Artificial Intelligence – Real Life
The big dogs are leading the pack in this arena. Forbes reports, “Omnichannel leaders are relying on AI and machine learning to digitize their supply chains, enabling on-time performance, fueling faster revenue growth.” 54 percent of retailers say the main goal of their omnichannel efforts to digitize their supply chains is to provide an improved customer experience. Another 45 percent say their primary goal is faster speed to market.
Take Amazon, for example. The digital giant realized that self-service is often inadequate; customers often still seek out a live agent on the phone. To meet customer demand, Amazon has designed an omnichannel customer care strategy with live agents available to handle complex requests, offer empathy, and resolve problems. They use AI to steer customers to the channels best suited to their preferences based on their behavior.
Sephora is another fantastic example. The beauty retailer’s investment in AI has allowed them to create a truly seamless experience for their customers across both digital and retail outlets. They have created a highly curated in-store experience by allowing consumers to interact with AI as they would a traditional store rep. They even offer different color baskets that signal to the employees whether or not they would like human assistance.
Sephora has also partnered with specialists like Dynamic Yield to provide highly personalized recommendations to customers. Their “machine learning algorithms weigh factors like location, items previously viewed, and items purchased. This led to a return of six times on Sephora SEA’s financial commitment to the partnership.”
Taking it even further, Sephora has implemented a wide range of AI technologies both in-app and in-store to make both their online and in-store experience as seamless and appealing to younger customers as possible. Sephora Visual Artist is a 3D live experience that allows customers to try on products virtually. Their Color IQ device scans the surface of a customer’s skin. It assigns you a Color IQ number that provides scientifically precise foundation matches, a huge value-add, and timesaver for anyone in the market for makeup.

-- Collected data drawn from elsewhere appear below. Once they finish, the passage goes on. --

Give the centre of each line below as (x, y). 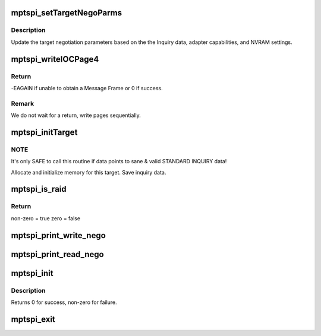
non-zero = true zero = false (45, 218)
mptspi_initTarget (44, 132)
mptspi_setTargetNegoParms (66, 13)
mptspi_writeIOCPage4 (55, 59)
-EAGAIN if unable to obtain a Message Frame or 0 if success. (87, 88)
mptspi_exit (33, 319)
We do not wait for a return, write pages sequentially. (76, 115)
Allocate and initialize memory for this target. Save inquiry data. (89, 172)
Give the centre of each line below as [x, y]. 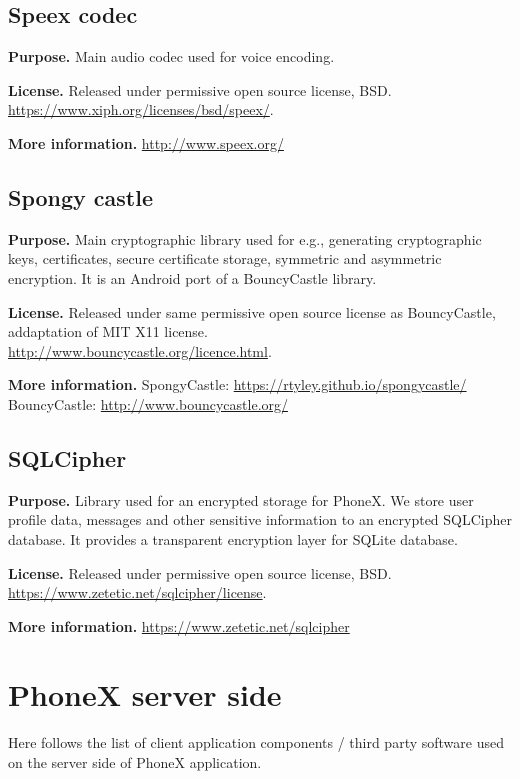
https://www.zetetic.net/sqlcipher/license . [137, 592]
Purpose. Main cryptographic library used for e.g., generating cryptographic [245, 238]
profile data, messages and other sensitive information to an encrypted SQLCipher [260, 519]
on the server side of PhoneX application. [135, 762]
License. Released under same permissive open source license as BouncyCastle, [252, 311]
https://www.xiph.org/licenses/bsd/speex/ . [141, 109]
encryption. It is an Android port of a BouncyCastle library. [192, 277]
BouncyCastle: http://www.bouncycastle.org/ [148, 403]
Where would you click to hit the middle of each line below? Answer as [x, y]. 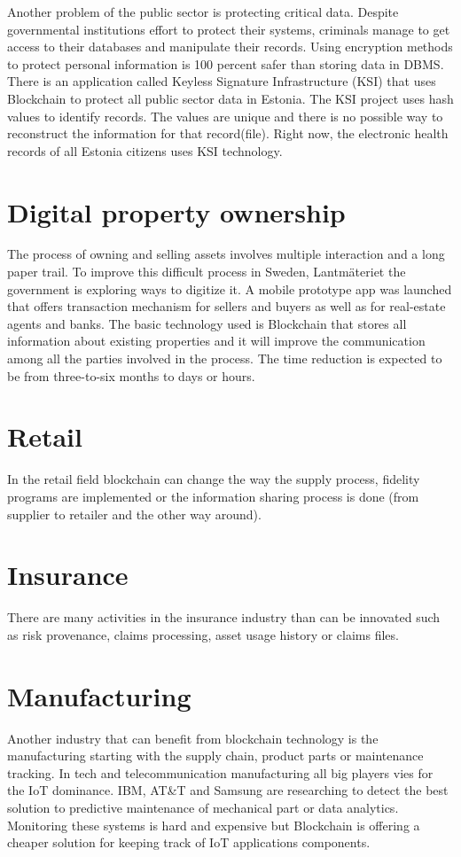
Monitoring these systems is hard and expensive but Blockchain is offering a [214, 825]
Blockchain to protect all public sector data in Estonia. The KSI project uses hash [230, 98]
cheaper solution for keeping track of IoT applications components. [189, 842]
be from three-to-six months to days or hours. [131, 375]
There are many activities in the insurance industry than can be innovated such [224, 617]
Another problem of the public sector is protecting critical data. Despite [203, 12]
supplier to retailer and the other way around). [134, 514]
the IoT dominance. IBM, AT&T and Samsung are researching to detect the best [228, 790]
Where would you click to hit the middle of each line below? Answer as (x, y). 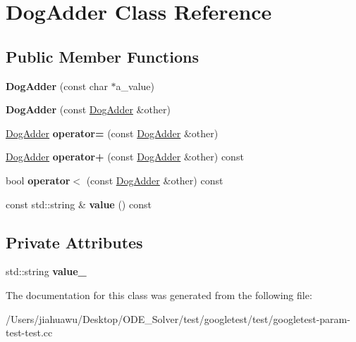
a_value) (135, 85)
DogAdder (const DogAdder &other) (88, 109)
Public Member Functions (102, 56)
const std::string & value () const (79, 204)
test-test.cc (29, 332)
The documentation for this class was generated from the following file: (159, 294)
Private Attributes (74, 242)
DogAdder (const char (57, 85)
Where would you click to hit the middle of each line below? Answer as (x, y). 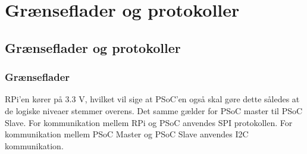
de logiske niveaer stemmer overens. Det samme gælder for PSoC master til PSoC (154, 110)
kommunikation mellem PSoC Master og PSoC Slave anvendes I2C (127, 134)
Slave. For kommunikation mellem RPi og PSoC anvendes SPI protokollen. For (149, 122)
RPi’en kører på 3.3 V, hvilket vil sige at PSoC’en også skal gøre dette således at (152, 99)
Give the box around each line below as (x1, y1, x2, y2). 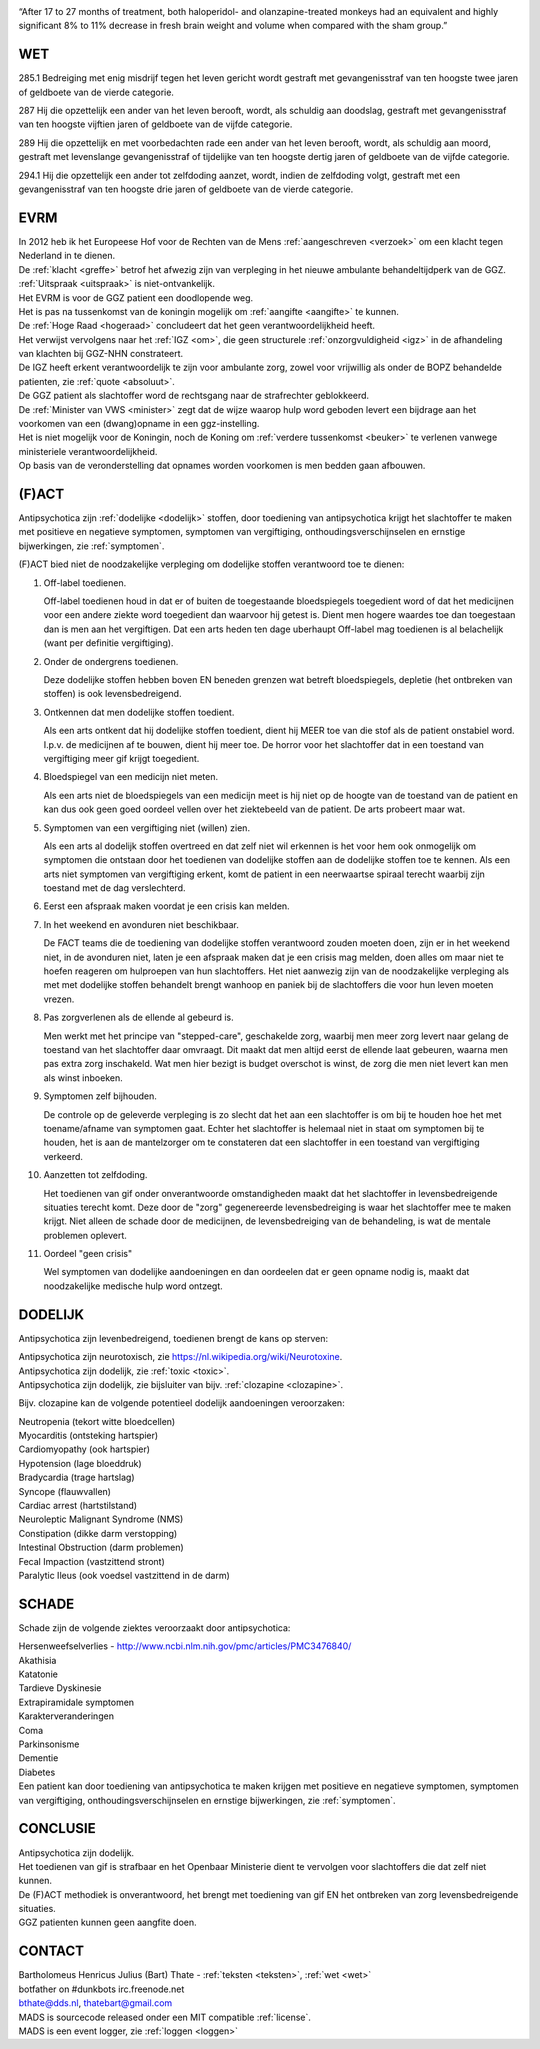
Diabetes (18, 1766, 56, 1778)
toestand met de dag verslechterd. (43, 882, 186, 894)
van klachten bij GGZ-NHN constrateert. (18, 348, 184, 360)
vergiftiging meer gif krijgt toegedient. (43, 752, 200, 764)
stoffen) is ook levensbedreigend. (43, 688, 182, 700)
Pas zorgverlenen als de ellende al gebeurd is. (43, 1011, 234, 1024)
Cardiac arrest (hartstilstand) (18, 1500, 138, 1512)
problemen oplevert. (43, 1229, 127, 1241)
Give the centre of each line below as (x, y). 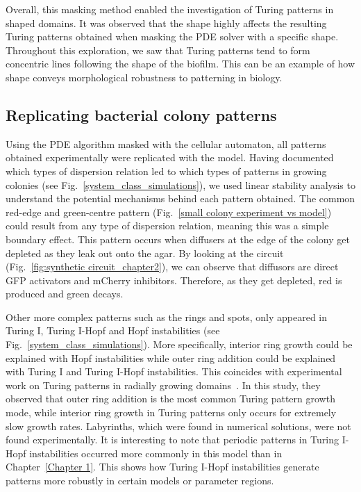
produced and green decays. (65, 294)
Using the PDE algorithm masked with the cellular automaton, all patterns (166, 143)
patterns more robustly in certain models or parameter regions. (140, 481)
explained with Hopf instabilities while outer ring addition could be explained (171, 358)
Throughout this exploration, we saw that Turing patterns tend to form (158, 50)
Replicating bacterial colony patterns (141, 114)
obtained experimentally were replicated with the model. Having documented (170, 157)
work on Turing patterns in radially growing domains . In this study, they (163, 385)
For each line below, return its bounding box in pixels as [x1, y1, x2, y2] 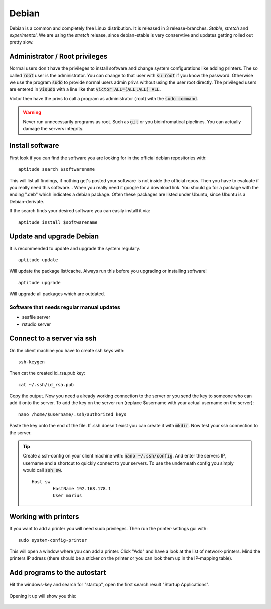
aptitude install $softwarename [18, 219, 98, 225]
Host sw [32, 479, 51, 484]
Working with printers [9, 512, 79, 521]
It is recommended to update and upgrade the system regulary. [9, 245, 140, 251]
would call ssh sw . [23, 467, 63, 473]
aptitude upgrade [18, 280, 61, 285]
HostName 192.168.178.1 [53, 486, 111, 491]
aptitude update [18, 257, 58, 263]

To achieve all this, Sephora made some major internal changes. They launched an innovation lab in 2015 with the explicit purpose of using AI to bridge the gap between online and in-store experience. They also merged their physical and virtual teams to look at customers from a 360-degree perspective. Mary Beth Laughton, Sephora’s SVP of Omni retail, says, “The power of using that data to better appeal to her at every touchpoint and understand her in a deeper way enables us to create these experiences that she cares about across our channels. Loyalty is a data-driven ecosystem, so that’s hugely powerful.”
The value of AI in omnichannel efforts is hard to overstate. Propensity models driven by AI are extremely effective at increasing customer retention and reducing churn. Forbes reports, “56% of brands and retailers say that order track-and-traceability strengthened with AI and machine learning is essential to delivering excellent customer experiences.” And Gartner predicts that “by 2025, customer service organizations who embed AI in their customer engagement center platforms will increase operational efficiencies by 25%, revolutionizing customer care in the process.”
As the digital and physical worlds overlap more and more, customers are becoming increasingly accustomed to getting goods and services right away. The retailers who will flourish into the next decade and beyond are those that embrace the power of artificial intelligence to transform their omnichannel efforts.